Main results and discussion

• Calibration and validation performance
  • SEC on the donor instrument was 1.11% Form B; SEP on independent validation samples was 1.47% Form B.
• Direct transfer evaluation
  • Paired analysis of the same validation capsules on donor and receiving instruments yielded a root-mean-square error of prediction between instruments (RMSEP) = 0.92% Form B, which is substantially below the method SEP (1.47%).
  • Paired t-test showed no statistically significant difference between instrument means at the 95% confidence level; the confidence interval for the mean difference was –0.29% to +0.76% Form B, meeting AstraZeneca acceptance criteria (difference < 1% and CI including zero).
  • All validation spectra measured on the receiving instrument passed the Mahalanobis distance outlier criterion (<1.8), indicating the transferred spectra fell within the original model space.
  • PCA (Hotelling T2, PC1 vs PC2) projection showed complete overlap of donor and receiving instrument scores; PC1 correlated with Form B level and PC2 with sampling variability, and no systematic bias or offset between instruments was observed.
• Implications
  • The small inter-instrument differences observed were within expected prediction error and did not indicate a need for instrument-specific correction or re-calibration in this case.
  • Successful direct transfer occurred despite substantial differences in instrument age and some electronics between Antaris I (>10 years old) and Antaris II.

Benefits and practical applications

• Direct model transfer reduces the need to rebuild large calibration libraries on new instruments, saving time and consumables required to prepare multiple calibration/validation standards.
• Simplifies GMP implementation of NIR assays by minimizing validation scope associated with instrument replacement.
• Applicable where instruments have comparable optical performance and where strong, localized spectral discrimination exists for the analyte of interest (here, polymorph-specific bands in 5800–6252 cm⁻¹).

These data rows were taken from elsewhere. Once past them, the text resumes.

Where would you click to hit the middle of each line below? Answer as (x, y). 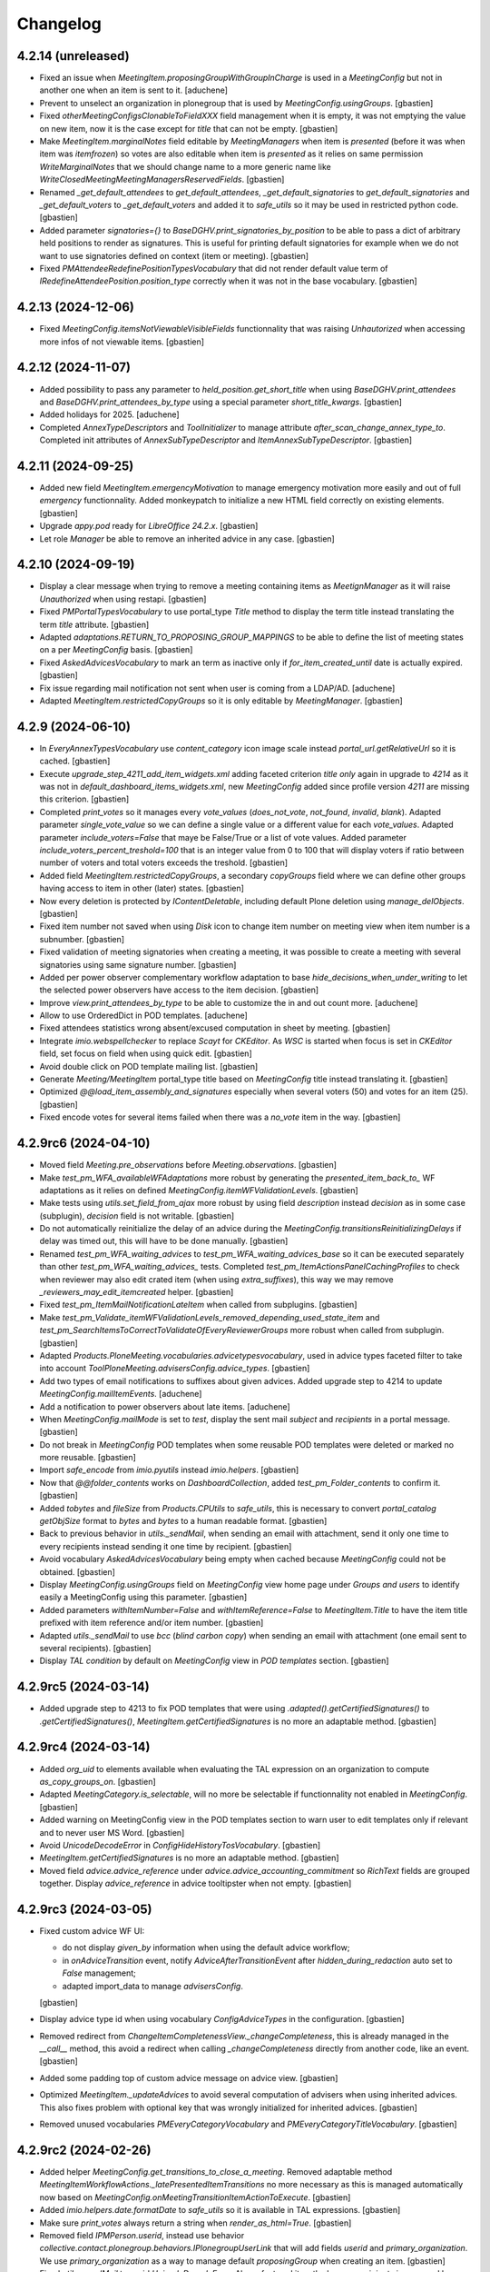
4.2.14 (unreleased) (73, 56)
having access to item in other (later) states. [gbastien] (142, 888)
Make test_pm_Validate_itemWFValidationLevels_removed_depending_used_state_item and (210, 1317)
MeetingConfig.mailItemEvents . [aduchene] (121, 1394)
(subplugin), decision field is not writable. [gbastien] (137, 1216)
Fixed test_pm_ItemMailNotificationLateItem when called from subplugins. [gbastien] (198, 1305)
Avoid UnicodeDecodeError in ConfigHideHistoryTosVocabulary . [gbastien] (180, 1845)
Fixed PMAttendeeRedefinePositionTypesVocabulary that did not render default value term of (214, 268)
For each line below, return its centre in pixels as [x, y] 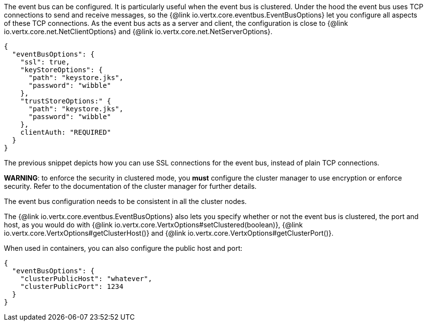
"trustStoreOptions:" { [66, 101]
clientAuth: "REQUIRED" [66, 132]
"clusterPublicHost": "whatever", [86, 279]
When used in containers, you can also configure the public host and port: [123, 248]
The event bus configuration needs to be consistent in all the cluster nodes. [125, 201]
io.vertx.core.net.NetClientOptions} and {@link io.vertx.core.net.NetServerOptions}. [138, 31]
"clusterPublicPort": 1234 [72, 286]
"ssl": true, [45, 62]
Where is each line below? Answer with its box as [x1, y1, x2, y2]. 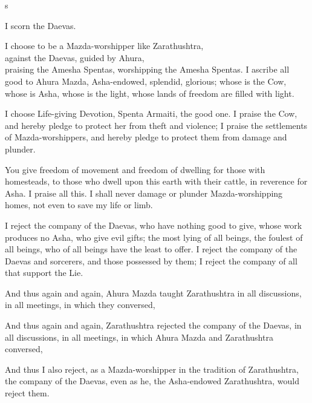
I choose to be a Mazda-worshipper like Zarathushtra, [5, 39, 204, 52]
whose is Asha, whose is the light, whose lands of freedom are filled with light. [5, 87, 294, 99]
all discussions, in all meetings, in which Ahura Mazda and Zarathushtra [5, 330, 273, 343]
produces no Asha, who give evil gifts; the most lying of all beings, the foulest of [5, 231, 303, 243]
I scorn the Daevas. [5, 19, 76, 31]
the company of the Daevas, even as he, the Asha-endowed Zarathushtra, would [5, 375, 300, 387]
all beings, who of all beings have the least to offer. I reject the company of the [5, 243, 297, 255]
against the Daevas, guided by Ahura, [5, 51, 145, 64]
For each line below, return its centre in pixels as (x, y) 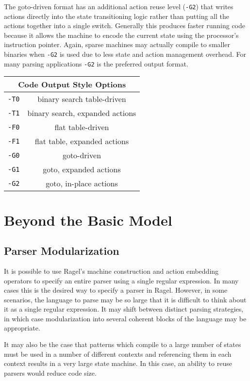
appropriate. (22, 328)
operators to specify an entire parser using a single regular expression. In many (121, 280)
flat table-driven (82, 127)
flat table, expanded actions (82, 141)
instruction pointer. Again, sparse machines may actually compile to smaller (117, 44)
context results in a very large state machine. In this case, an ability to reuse (118, 363)
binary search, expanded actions (82, 113)
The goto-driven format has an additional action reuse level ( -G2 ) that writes (119, 6)
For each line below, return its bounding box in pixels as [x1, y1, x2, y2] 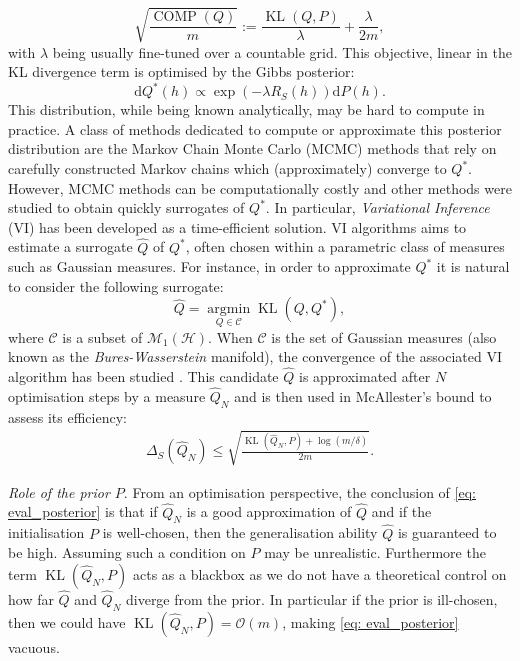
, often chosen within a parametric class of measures [185, 236, 505, 257]
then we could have [8, 611, 126, 632]
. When [208, 326, 253, 347]
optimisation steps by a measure [8, 385, 206, 406]
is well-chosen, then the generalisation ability [102, 522, 378, 543]
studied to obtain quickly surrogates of [8, 197, 245, 218]
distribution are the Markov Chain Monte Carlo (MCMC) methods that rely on [8, 138, 497, 159]
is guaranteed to [397, 522, 497, 543]

Future trends and potential applications

• Modern FT-NIR instrument standardization, improved detector stability and tighter manufacturing tolerances will increase the feasibility of direct model transfer across broader instrument fleets.
• Standardized preprocessing pipelines and robust outlier/transfer diagnostics (Mahalanobis distance, PCA projections, paired statistical tests) will become routine steps in method transfer protocols.
• Automation of transfer checks and centralized model repositories could enable remote deployment of validated models across multiple production sites, supporting PAT and real-time quality control.
• Research into instrument-independent spectral representations and advanced domain adaptation methods may further reduce the need for any transfer standards or recalibration.

Conclusion

This case study demonstrates that, under favorable conditions (strong local spectral markers, controlled sampling, robust preprocessing and comparable instrument performance), a quantitative PLS NIR model for low-level polymorph quantification can be directly transferred from an older Antaris I analyzer to a newer Antaris II analyzer without corrective algorithms. Validation using independently prepared samples, paired statistics, Mahalanobis outlier screening and PCA-based diagnostics confirmed equivalence of results and supported adoption of the transferred method, yielding practical savings in time and resources for GMP deployment.

References

1. European Medicines Agency Guideline on the use of Near Infrared Spectroscopy (NIRS) by the pharmaceutical industry and the data requirements for new submissions and variations.
2. Ph Eur monograph 2.2.40; USP <1119> Near-Infrared Spectroscopy.
3. Brookes S. Direct Transfer of a Quantitative Model between Antaris FT-NIR Instruments. Application Note AN52624. Thermo Fisher Scientific; 2014.